In your copy, each line below is repeated exactly and no image appears.

● **Dataset items**
= Beginning of Section =

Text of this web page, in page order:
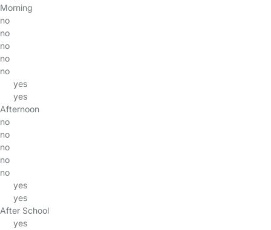
Morning
no
no
no
no
no
yes
yes
Afternoon
no
no
no
no
no
yes
yes
After School
yes
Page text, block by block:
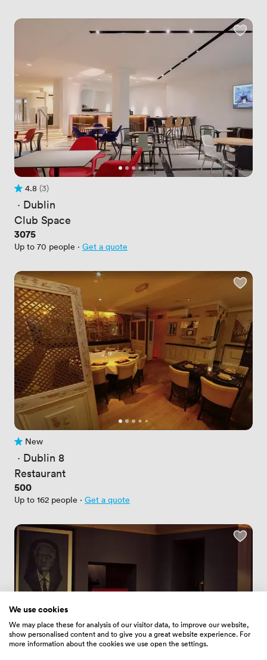
Rating 4.8 out of 5
4.8
3 Reviews
(3)
· Dublin
Club Space
Price
3075
Up to 70 people · Get a quote
No reviews yet
New
· Dublin 8
Restaurant
Price
500
Up to 162 people · Get a quote
We use cookies
We may place these for analysis of our visitor data, to improve our website,
show personalised content and to give you a great website experience. For
more information about the cookies we use open the settings.
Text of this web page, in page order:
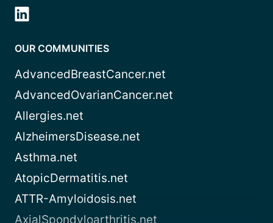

= End of Section =

● **WRITTEN REPLY**
Text of this web page, in page order:
Morning
no
no
no
no
no
yes
yes
Afternoon
no
no
no
no
no
yes
yes
After School
yes
Page text, block by block:
Rating 4.8 out of 5
4.8
3 Reviews
(3)
· Dublin
Club Space
Price
3075
Up to 70 people · Get a quote
No reviews yet
New
· Dublin 8
Restaurant
Price
500
Up to 162 people · Get a quote
We use cookies
We may place these for analysis of our visitor data, to improve our website,
show personalised content and to give you a great website experience. For
more information about the cookies we use open the settings.
Text of this web page, in page order:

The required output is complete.